Records excerpted from a collection
──────
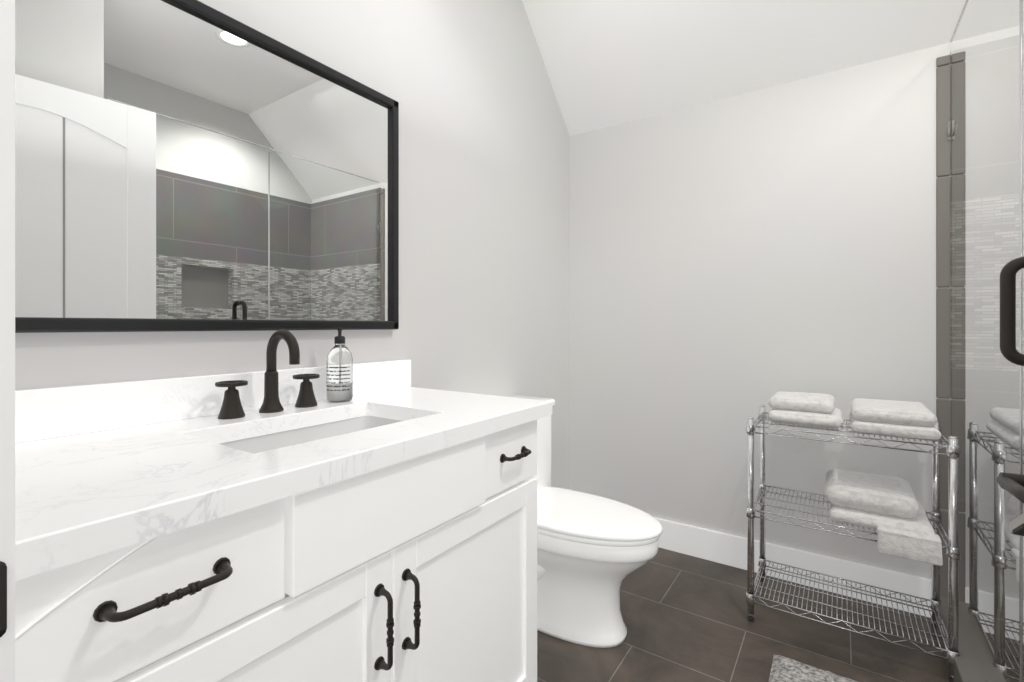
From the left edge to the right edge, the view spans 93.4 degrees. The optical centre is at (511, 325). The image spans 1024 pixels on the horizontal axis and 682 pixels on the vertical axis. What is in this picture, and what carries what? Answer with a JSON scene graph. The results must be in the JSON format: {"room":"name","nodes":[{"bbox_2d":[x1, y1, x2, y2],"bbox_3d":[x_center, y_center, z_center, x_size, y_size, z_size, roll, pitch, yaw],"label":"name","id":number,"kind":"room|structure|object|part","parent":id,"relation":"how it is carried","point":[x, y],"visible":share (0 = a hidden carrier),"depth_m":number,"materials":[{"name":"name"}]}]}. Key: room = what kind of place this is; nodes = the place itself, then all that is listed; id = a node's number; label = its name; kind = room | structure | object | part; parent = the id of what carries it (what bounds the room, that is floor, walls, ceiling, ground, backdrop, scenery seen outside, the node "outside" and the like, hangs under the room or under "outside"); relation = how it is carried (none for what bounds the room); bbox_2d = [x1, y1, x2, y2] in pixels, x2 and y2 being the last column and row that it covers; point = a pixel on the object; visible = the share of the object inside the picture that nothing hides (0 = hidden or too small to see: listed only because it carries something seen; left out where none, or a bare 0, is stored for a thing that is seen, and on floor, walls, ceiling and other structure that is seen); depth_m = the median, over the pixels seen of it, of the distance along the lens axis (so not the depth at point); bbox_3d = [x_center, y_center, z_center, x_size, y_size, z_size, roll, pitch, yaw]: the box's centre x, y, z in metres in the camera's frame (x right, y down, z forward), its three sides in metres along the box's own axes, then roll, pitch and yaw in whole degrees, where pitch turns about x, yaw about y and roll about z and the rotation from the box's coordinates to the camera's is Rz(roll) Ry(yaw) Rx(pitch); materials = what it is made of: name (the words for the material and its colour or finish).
{"room":"bathroom","nodes":[
{"label":"bathroom","id":0,"kind":"room"},
{"bbox_2d":[15,0,569,488],"bbox_3d":[-0.428,-0.255,1.811,0.100,2.850,2.590,0,0,34],"label":"wall","id":1,"kind":"structure","parent":0,"point":[483,220],"depth_m":1.98,"materials":[{"name":"paint"}]},
{"bbox_2d":[15,0,398,332],"bbox_3d":[-0.703,-0.390,1.288,0.030,0.807,1.037,0,0,34],"label":"mirror","id":2,"kind":"object","parent":1,"relation":"attached to","point":[188,165],"visible":1,"depth_m":1.17,"materials":[{"name":"black mirror"}]},
{"bbox_2d":[537,547,950,681],"bbox_3d":[0.396,1.220,0.489,2.950,0.100,4.050,0,0,34],"label":"floor","id":3,"kind":"structure","parent":0,"point":[684,617],"depth_m":1.80,"materials":[{"name":"tile"}]},
{"bbox_2d":[15,329,551,681],"bbox_3d":[-0.452,0.589,1.124,0.626,1.158,1.156,0,0,34],"label":"bathroom vanity","id":4,"kind":"object","parent":3,"relation":"on","point":[271,523],"visible":1,"depth_m":0.88,"materials":[{"name":"white paint"}]},
{"bbox_2d":[215,329,319,419],"bbox_3d":[-0.597,0.117,1.243,0.153,0.215,0.270,0,0,34],"label":"faucet","id":5,"kind":"object","parent":4,"relation":"on","point":[306,405],"depth_m":1.25,"materials":[{"name":"black metal"}]},
{"bbox_2d":[326,327,352,401],"bbox_3d":[-0.513,0.115,1.437,0.074,0.219,0.074,0,0,34],"label":"soap bottle","id":6,"kind":"object","parent":4,"relation":"on","point":[339,378],"visible":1,"depth_m":1.41,"materials":[{"name":"clear glass"}]},
{"bbox_2d":[510,395,662,647],"bbox_3d":[0.203,0.754,1.938,0.796,0.828,0.505,0,0,34],"label":"toilet","id":7,"kind":"object","parent":3,"relation":"on","point":[593,551],"visible":0.52,"depth_m":1.77,"materials":[{"name":"white ceramic"}]},
{"bbox_3d":[0.269,0.745,1.893,0.637,0.049,0.399,0,0,34],"label":"seat","id":8,"kind":"part","parent":7,"relation":"part of","materials":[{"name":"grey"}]},
{"bbox_2d":[769,655,856,681],"bbox_3d":[0.916,1.154,1.272,0.470,0.030,0.730,0,0,34],"label":"bath mat","id":9,"kind":"object","parent":3,"relation":"on","point":[784,669],"visible":0.98,"depth_m":1.59,"materials":[{"name":"grey fabric"}]},
{"bbox_2d":[746,405,960,681],"bbox_3d":[1.295,0.765,1.891,0.637,0.807,0.386,0,0,34],"label":"wire rack","id":10,"kind":"object","parent":3,"relation":"on","point":[953,454],"visible":0.81,"depth_m":1.86,"materials":[{"name":"silver metal"}]},
{"bbox_2d":[936,596,984,681],"bbox_3d":[1.254,1.123,1.193,0.120,0.095,1.720,0,0,34],"label":"shower curb","id":11,"kind":"object","parent":3,"relation":"on","point":[966,668],"depth_m":1.57,"materials":[{"name":"grey tile"}]},
{"bbox_2d":[950,0,1023,681],"bbox_3d":[1.250,-0.023,1.195,0.145,2.194,1.694,0,0,34],"label":"glass","id":12,"kind":"object","parent":11,"relation":"on","point":[987,232],"visible":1,"depth_m":1.41,"materials":[{"name":"clear glass"}]},
{"bbox_3d":[1.082,0.151,0.948,0.145,0.600,0.186,0,0,34],"label":"handle","id":13,"kind":"part","parent":12,"relation":"part of","materials":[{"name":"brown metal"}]},
{"bbox_2d":[522,0,965,135],"bbox_3d":[0.778,-1.450,1.051,2.950,0.660,2.690,0,0,34],"label":"ceiling","id":14,"kind":"structure","parent":0,"point":[607,63],"depth_m":2.27,"materials":[{"name":"paint"}]},
{"bbox_2d":[570,43,950,578],"bbox_3d":[1.506,0.000,2.122,2.950,2.340,0.100,0,0,34],"label":"wall","id":15,"kind":"structure","parent":0,"point":[736,261],"depth_m":2.30,"materials":[{"name":"paint"}]},
{"bbox_2d":[655,517,931,617],"bbox_3d":[1.015,1.095,2.385,1.642,0.150,0.018,0,0,34],"label":"baseboard","id":16,"kind":"structure","parent":15,"relation":"attached to","point":[713,545],"depth_m":2.14,"materials":[{"name":"white"}]},
{"bbox_2d":[936,55,950,597],"bbox_3d":[1.702,0.050,1.899,0.042,2.237,0.048,0,0,34],"label":"tile trim","id":17,"kind":"structure","parent":15,"relation":"attached to","point":[943,132],"depth_m":1.91,"materials":[{"name":"grey tile"}]},
{"bbox_3d":[-0.416,-0.255,0.317,1.800,2.850,0.133,0,0,34],"label":"wall","id":18,"kind":"structure","parent":0,"visible":0},
{"bbox_2d":[0,0,14,681],"bbox_3d":[-0.062,0.000,0.054,1.120,2.340,0.171,0,0,34],"label":"door frame","id":19,"kind":"structure","parent":18,"relation":"attached to","point":[7,340],"depth_m":0.38,"materials":[{"name":"white"}]},
{"bbox_2d":[996,472,1023,502],"bbox_3d":[0.533,0.047,0.299,0.188,2.226,0.911,0,0,34],"label":"door leaf","id":20,"kind":"structure","parent":18,"relation":"in","point":[1012,484],"depth_m":0.64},
{"bbox_3d":[1.523,-0.255,0.545,1.150,2.850,2.690,0,0,34],"label":"wall","id":21,"kind":"structure","parent":0,"visible":0},
{"bbox_2d":[950,52,950,435],"bbox_3d":[2.103,0.045,1.649,0.900,2.250,0.011,0,0,34],"label":"tiled wall","id":22,"kind":"structure","parent":21,"relation":"attached to","point":[950,245],"depth_m":1.89,"materials":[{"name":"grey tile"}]}
]}
──────
Repeat the records above exactly, omitting every picture.

**Answer to this task:**
From the left edge to the right edge, the view spans 93.4 degrees. The optical centre is at (511, 325). The image spans 1024 pixels on the horizontal axis and 682 pixels on the vertical axis. What is in this picture, and what carries what? Answer with a JSON scene graph. The results must be in the JSON format: {"room":"name","nodes":[{"bbox_2d":[x1, y1, x2, y2],"bbox_3d":[x_center, y_center, z_center, x_size, y_size, z_size, roll, pitch, yaw],"label":"name","id":number,"kind":"room|structure|object|part","parent":id,"relation":"how it is carried","point":[x, y],"visible":share (0 = a hidden carrier),"depth_m":number,"materials":[{"name":"name"}]}]}. Key: room = what kind of place this is; nodes = the place itself, then all that is listed; id = a node's number; label = its name; kind = room | structure | object | part; parent = the id of what carries it (what bounds the room, that is floor, walls, ceiling, ground, backdrop, scenery seen outside, the node "outside" and the like, hangs under the room or under "outside"); relation = how it is carried (none for what bounds the room); bbox_2d = [x1, y1, x2, y2] in pixels, x2 and y2 being the last column and row that it covers; point = a pixel on the object; visible = the share of the object inside the picture that nothing hides (0 = hidden or too small to see: listed only because it carries something seen; left out where none, or a bare 0, is stored for a thing that is seen, and on floor, walls, ceiling and other structure that is seen); depth_m = the median, over the pixels seen of it, of the distance along the lens axis (so not the depth at point); bbox_3d = [x_center, y_center, z_center, x_size, y_size, z_size, roll, pitch, yaw]: the box's centre x, y, z in metres in the camera's frame (x right, y down, z forward), its three sides in metres along the box's own axes, then roll, pitch and yaw in whole degrees, where pitch turns about x, yaw about y and roll about z and the rotation from the box's coordinates to the camera's is Rz(roll) Ry(yaw) Rx(pitch); materials = what it is made of: name (the words for the material and its colour or finish).
{"room":"bathroom","nodes":[
{"label":"bathroom","id":0,"kind":"room"},
{"bbox_2d":[15,0,569,488],"bbox_3d":[-0.428,-0.255,1.811,0.100,2.850,2.590,0,0,34],"label":"wall","id":1,"kind":"structure","parent":0,"point":[483,220],"depth_m":1.98,"materials":[{"name":"paint"}]},
{"bbox_2d":[15,0,398,332],"bbox_3d":[-0.703,-0.390,1.288,0.030,0.807,1.037,0,0,34],"label":"mirror","id":2,"kind":"object","parent":1,"relation":"attached to","point":[188,165],"visible":1,"depth_m":1.17,"materials":[{"name":"black mirror"}]},
{"bbox_2d":[537,547,950,681],"bbox_3d":[0.396,1.220,0.489,2.950,0.100,4.050,0,0,34],"label":"floor","id":3,"kind":"structure","parent":0,"point":[684,617],"depth_m":1.80,"materials":[{"name":"tile"}]},
{"bbox_2d":[15,329,551,681],"bbox_3d":[-0.452,0.589,1.124,0.626,1.158,1.156,0,0,34],"label":"bathroom vanity","id":4,"kind":"object","parent":3,"relation":"on","point":[271,523],"visible":1,"depth_m":0.88,"materials":[{"name":"white paint"}]},
{"bbox_2d":[215,329,319,419],"bbox_3d":[-0.597,0.117,1.243,0.153,0.215,0.270,0,0,34],"label":"faucet","id":5,"kind":"object","parent":4,"relation":"on","point":[306,405],"depth_m":1.25,"materials":[{"name":"black metal"}]},
{"bbox_2d":[326,327,352,401],"bbox_3d":[-0.513,0.115,1.437,0.074,0.219,0.074,0,0,34],"label":"soap bottle","id":6,"kind":"object","parent":4,"relation":"on","point":[339,378],"visible":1,"depth_m":1.41,"materials":[{"name":"clear glass"}]},
{"bbox_2d":[510,395,662,647],"bbox_3d":[0.203,0.754,1.938,0.796,0.828,0.505,0,0,34],"label":"toilet","id":7,"kind":"object","parent":3,"relation":"on","point":[593,551],"visible":0.52,"depth_m":1.77,"materials":[{"name":"white ceramic"}]},
{"bbox_3d":[0.269,0.745,1.893,0.637,0.049,0.399,0,0,34],"label":"seat","id":8,"kind":"part","parent":7,"relation":"part of","materials":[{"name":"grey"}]},
{"bbox_2d":[769,655,856,681],"bbox_3d":[0.916,1.154,1.272,0.470,0.030,0.730,0,0,34],"label":"bath mat","id":9,"kind":"object","parent":3,"relation":"on","point":[784,669],"visible":0.98,"depth_m":1.59,"materials":[{"name":"grey fabric"}]},
{"bbox_2d":[746,405,960,681],"bbox_3d":[1.295,0.765,1.891,0.637,0.807,0.386,0,0,34],"label":"wire rack","id":10,"kind":"object","parent":3,"relation":"on","point":[953,454],"visible":0.81,"depth_m":1.86,"materials":[{"name":"silver metal"}]},
{"bbox_2d":[936,596,984,681],"bbox_3d":[1.254,1.123,1.193,0.120,0.095,1.720,0,0,34],"label":"shower curb","id":11,"kind":"object","parent":3,"relation":"on","point":[966,668],"depth_m":1.57,"materials":[{"name":"grey tile"}]},
{"bbox_2d":[950,0,1023,681],"bbox_3d":[1.250,-0.023,1.195,0.145,2.194,1.694,0,0,34],"label":"glass","id":12,"kind":"object","parent":11,"relation":"on","point":[987,232],"visible":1,"depth_m":1.41,"materials":[{"name":"clear glass"}]},
{"bbox_3d":[1.082,0.151,0.948,0.145,0.600,0.186,0,0,34],"label":"handle","id":13,"kind":"part","parent":12,"relation":"part of","materials":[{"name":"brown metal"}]},
{"bbox_2d":[522,0,965,135],"bbox_3d":[0.778,-1.450,1.051,2.950,0.660,2.690,0,0,34],"label":"ceiling","id":14,"kind":"structure","parent":0,"point":[607,63],"depth_m":2.27,"materials":[{"name":"paint"}]},
{"bbox_2d":[570,43,950,578],"bbox_3d":[1.506,0.000,2.122,2.950,2.340,0.100,0,0,34],"label":"wall","id":15,"kind":"structure","parent":0,"point":[736,261],"depth_m":2.30,"materials":[{"name":"paint"}]},
{"bbox_2d":[655,517,931,617],"bbox_3d":[1.015,1.095,2.385,1.642,0.150,0.018,0,0,34],"label":"baseboard","id":16,"kind":"structure","parent":15,"relation":"attached to","point":[713,545],"depth_m":2.14,"materials":[{"name":"white"}]},
{"bbox_2d":[936,55,950,597],"bbox_3d":[1.702,0.050,1.899,0.042,2.237,0.048,0,0,34],"label":"tile trim","id":17,"kind":"structure","parent":15,"relation":"attached to","point":[943,132],"depth_m":1.91,"materials":[{"name":"grey tile"}]},
{"bbox_3d":[-0.416,-0.255,0.317,1.800,2.850,0.133,0,0,34],"label":"wall","id":18,"kind":"structure","parent":0,"visible":0},
{"bbox_2d":[0,0,14,681],"bbox_3d":[-0.062,0.000,0.054,1.120,2.340,0.171,0,0,34],"label":"door frame","id":19,"kind":"structure","parent":18,"relation":"attached to","point":[7,340],"depth_m":0.38,"materials":[{"name":"white"}]},
{"bbox_2d":[996,472,1023,502],"bbox_3d":[0.533,0.047,0.299,0.188,2.226,0.911,0,0,34],"label":"door leaf","id":20,"kind":"structure","parent":18,"relation":"in","point":[1012,484],"depth_m":0.64},
{"bbox_3d":[1.523,-0.255,0.545,1.150,2.850,2.690,0,0,34],"label":"wall","id":21,"kind":"structure","parent":0,"visible":0},
{"bbox_2d":[950,52,950,435],"bbox_3d":[2.103,0.045,1.649,0.900,2.250,0.011,0,0,34],"label":"tiled wall","id":22,"kind":"structure","parent":21,"relation":"attached to","point":[950,245],"depth_m":1.89,"materials":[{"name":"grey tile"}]}
]}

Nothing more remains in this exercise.